Top Ten Desert Island Cookbook Collection

If I were trapped on a desert island with a nearly infinite variety of foods available to me, and a fully-equipped gourmet kitchen in which to cook it all, I wouldn’t need all that many cookbooks to keep myself happy for aye and anon.

First off, I would have to have The Joy of Cooking, Irma Rombauer and Marion Becker. If it were possible, I would want a 1931 copy, a 1951 copy, a 1975 copy and a 1997 copy. They all have different recipes and reflect the way Americans have been cooking since before Prohibition right up to the present.

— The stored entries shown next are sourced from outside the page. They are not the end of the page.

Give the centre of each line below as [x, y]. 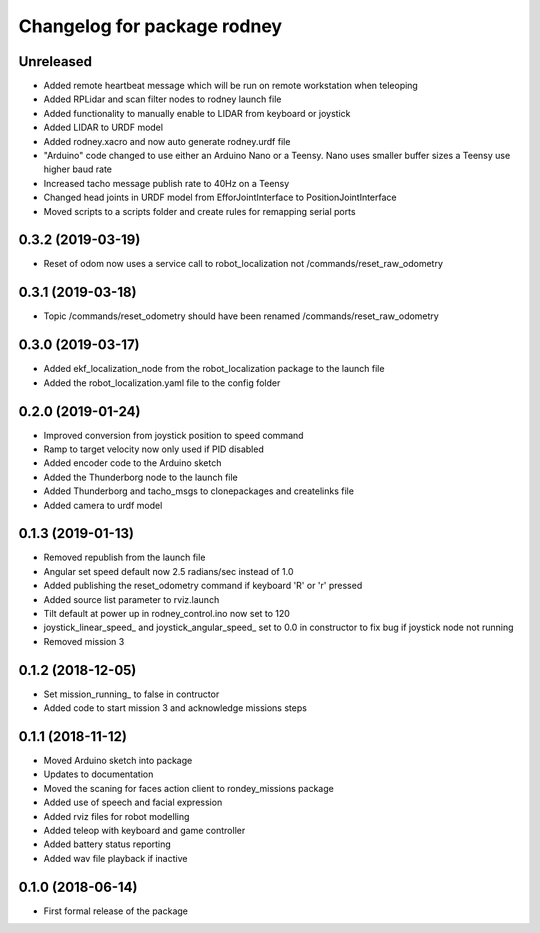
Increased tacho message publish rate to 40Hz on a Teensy [166, 183]
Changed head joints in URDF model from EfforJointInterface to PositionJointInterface [220, 197]
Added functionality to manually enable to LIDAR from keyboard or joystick [197, 113]
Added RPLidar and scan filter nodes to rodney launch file [162, 99]
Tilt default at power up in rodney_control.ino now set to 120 [166, 614]
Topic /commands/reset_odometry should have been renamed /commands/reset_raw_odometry [241, 316]
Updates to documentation [98, 774]
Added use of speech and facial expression [133, 802]

Next, I would need Mastering the Art of French Cooking, Julia Child and Simone Beck (Vols. I and II, natch). Because life without mushrooms a la greque, or boeuf bourguinon might not be a life as much worth living. And the books give great advice on how to save that which has tried and failed.

I would also have to have Le Guide Culinaire, Auguste Escoffier’s oeuvre. Even if this is  not how I like to cook every day, this makes great reading. I enjoy thinking about those complicated garnishes named after the great gourmands and opera singers. I enjoy meditating on the volumes of hollandaise implicit in a recipe whose base quantity of eggs is one dozen. And I enjoy not having to push anything through a hair tamis to get a nice mousse made.

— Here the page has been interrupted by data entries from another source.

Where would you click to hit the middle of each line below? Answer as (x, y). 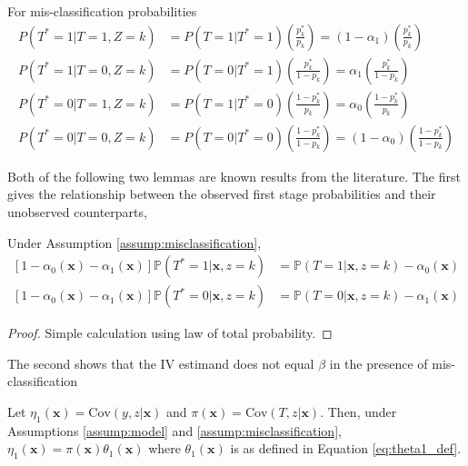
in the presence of (378, 363)
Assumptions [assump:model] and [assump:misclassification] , (174, 430)
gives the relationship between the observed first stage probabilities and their (222, 194)
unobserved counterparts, (77, 211)
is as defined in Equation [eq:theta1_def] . (346, 448)
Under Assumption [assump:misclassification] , (134, 242)
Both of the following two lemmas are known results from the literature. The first (234, 176)
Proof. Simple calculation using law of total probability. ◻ (170, 333)

I would need to have Moosewood, Molly Katzen’s first cook book. It’s a now old fashioned vegetarian cook book, but a classic all the same. And the line drawings are a delight to the soul, no matter how many times I’ve seen them. Plus the split pea soup is just to die for.

I would want Laurel’s Kitchen by Laurel Robertson et al. It has wonderful nutritional essays and tables in the back. It has some truly delicious, and unexpected, recipes as well. It’s neither pretentious nor preachy and I love it.

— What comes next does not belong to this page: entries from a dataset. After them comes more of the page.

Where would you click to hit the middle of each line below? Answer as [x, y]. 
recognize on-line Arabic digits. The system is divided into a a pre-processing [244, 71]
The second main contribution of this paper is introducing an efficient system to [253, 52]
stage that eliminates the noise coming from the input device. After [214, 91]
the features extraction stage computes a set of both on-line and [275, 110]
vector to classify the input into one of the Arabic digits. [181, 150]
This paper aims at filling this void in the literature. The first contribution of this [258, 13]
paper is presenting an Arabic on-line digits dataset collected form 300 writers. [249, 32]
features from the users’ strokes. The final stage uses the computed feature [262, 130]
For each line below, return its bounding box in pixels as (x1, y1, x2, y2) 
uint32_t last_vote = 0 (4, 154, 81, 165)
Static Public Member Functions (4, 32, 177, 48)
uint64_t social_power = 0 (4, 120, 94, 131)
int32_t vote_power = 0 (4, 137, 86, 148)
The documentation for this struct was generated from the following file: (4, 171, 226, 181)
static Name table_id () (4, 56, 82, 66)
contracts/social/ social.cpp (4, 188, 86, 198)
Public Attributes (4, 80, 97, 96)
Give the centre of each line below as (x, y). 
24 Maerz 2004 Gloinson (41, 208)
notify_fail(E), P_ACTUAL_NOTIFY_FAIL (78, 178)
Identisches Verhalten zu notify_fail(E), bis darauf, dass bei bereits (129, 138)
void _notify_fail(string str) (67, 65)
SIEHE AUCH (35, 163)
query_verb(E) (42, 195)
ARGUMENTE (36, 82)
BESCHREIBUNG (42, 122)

I would need The I Hate to Cook Book, Peg Bracken’s maiden voyage into cookery writing. It has clever illustrations by Hillary Knight, and some really wonderful recipes of which I never tire. And it’s got that lovely, irreverent prose by Peg Bracken who sharpened her wit and tightened her prose writing advice columns and helpful-household-hint columns.

It wouldn’t be a real desert island collection without the indispensable work of Elizabeth David. I have a boxed set of her now-classic Italian Food, Mediterranean Food, French Country Cooking, French Provincial Cooking and Summer Cooking. They are an engrossing read, and the recipes satisfy both the cook and those who eat the cooking.

From the American past, I would need Marion Harland’s Complete Cook Book. This was published about the same time as Le Guide Culinaire. But it’s all about home cooking, and home making and how to handle the help. It’s as minatory as it is useful. I’m hooked on her tomato catsup recipe.

Not so much for the recipes, but definitely for the attitude and expression, I would want Simple Cooking by John Thorne. These were essays, with recipes embedded in them, from his newsletter published in the last part of the twentieth century. If you don’t know his work, he’s worth tracking down.

Lastly, though it’s not really a cook book, I would have a copy of Kitchen Confidential. Say what you will, Anthony Bourdain tells the truth as he experienced it in this memoir of a life in food. Before he was a TV icon, after he was a Times Square junkie, he was a chef–and this is a vivid glimpse behind the scenes of better restaurants.